Thanks to Nick Pisarro of Blog Revolution for this most valuable tip.

Comments

  1. Rob Wultsch says

    I suggest looking at using the field syntax:

    mysql> SELECT name
    -> FROM test
    -> ORDER BY FIELD(type,’Veg’,’Fruit’,’Food’,’Liquid’);
    +———-+
    | name |
    +———-+
    | Carrots |
    | Onions |
    | Apples |
    | Bananas |
    | Crackers |
    | Beer |
    | Water |
    +———-+
    7 rows in set (0.00 sec)

  2. says

    It’s one of those things that I never would have thought of, but makes perfect sense and seems remarkably obvious now that I see it. After all, each of those expressions evaluates to a 1 or a 0, at which point it returns those that evaulate to 1 (true) first (when ordering descending).

  3. says

    Yeah, another neat syntax is

    INSERT INTO tbl1 SET fld1=val1, SET fld2=val2, ….

    which is much better than INSERT INTO tbl1 (fld1, fld2…) VALUES (val1, val2…) when there are lots of fields.

  4. says

    > I often use the syntax ORDER BY 1,2; which I’m surprised that some people do not know about.

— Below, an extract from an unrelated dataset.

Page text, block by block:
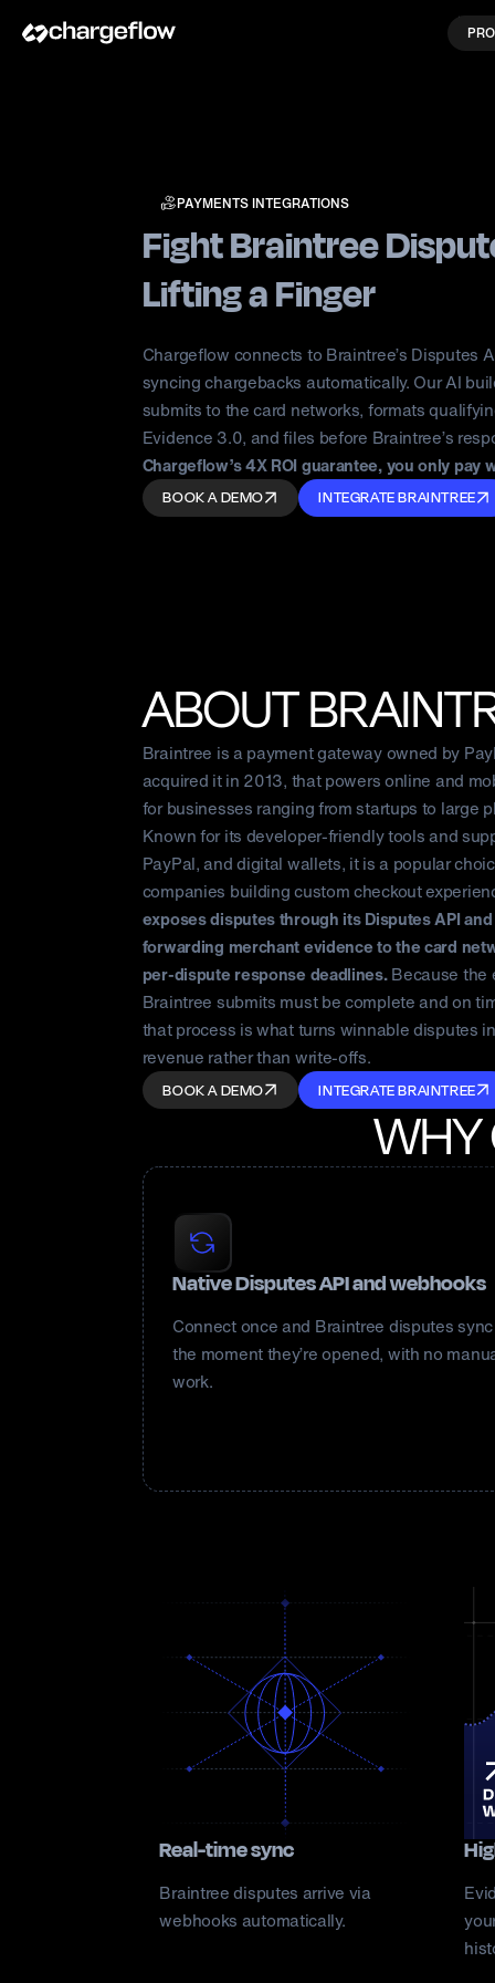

    I’m really happy that a lot of people don’t even know about it.
    I think this is the worse syntax for the ORDER BY clause, especially for maintainability.

    What happen during an upgrade from 4.x to 5.x where column order in a result set can change ? (the JOIN key appear twice in 4.x, once in 5.x)

    ++

  5. says

    Whether the original syntax or FIELD is used I think it is even more interesting with GROUP BY!

    select
    count(type) as ‘number of products’,
    if(type=’Liquid’,’what you drink’,’everything else .. and less important’) as ‘what is this for’
    from test
    group by field(type,’Liquid’) desc;

  6. says

    I teach students to recognise the ordinal position syntax (ORDER BY 1,2) but teach them to get rid of it.
    I presume you picked up this syntax at Oracle, where you can’t have expressions or calculated fields in the ORDER BY.
    Thus, SELECT foo * 2 AS bar FROM …. ORDER BY bar would not be allowed. So you use ORDER BY 1.
    But it IS allowed in MySQL and then, it (IMHO) becomes sensible to get rid of the ordinal position stuff, as it keeps queries more maintainable and less error-prone. Otherwise, if someone changes the SELECT columns in some way, the ORDER BY can break without people realising.

  7. Rob G says

    That is nifty. My ungainly equivalent result using Oracle is

    select name from
    (
    SELECT name,
    (case
    when type=’Veg’ then 1
    when type=’Fruit’ then 2
    when type=’Food’ then 3
    when type=’Liquid’ then 4
    else 5 end) sort_order
    FROM TEST
    )
    order by sort_order, name
    /

  8. Rob G says

    I like that field() function.

    Here is another go from Oracle. Just working through this – do not mean to pollute. I found your blog as part of trying to learn about ec2.

    SELECT name
    FROM TEST
    order by (case
    when type=’Veg’ then 1
    when type=’Fruit’ then 2
    when type=’Food’ then 3
    when type=’Liquid’ then 4
    else 5 end), name
    /

  9. Pete says

    You can also use aggregate functions in ORDER BY, such as

    select name from test order by length(name)

  10. RaBe says

    Hi,

    Thanks for this Guide! I think it will help me out a lot.
    But just while watching over this example (havnt tried it out myself yet) i think you may have a small mistake in your result set because your ordering by DESC and your results are listed in ASC order.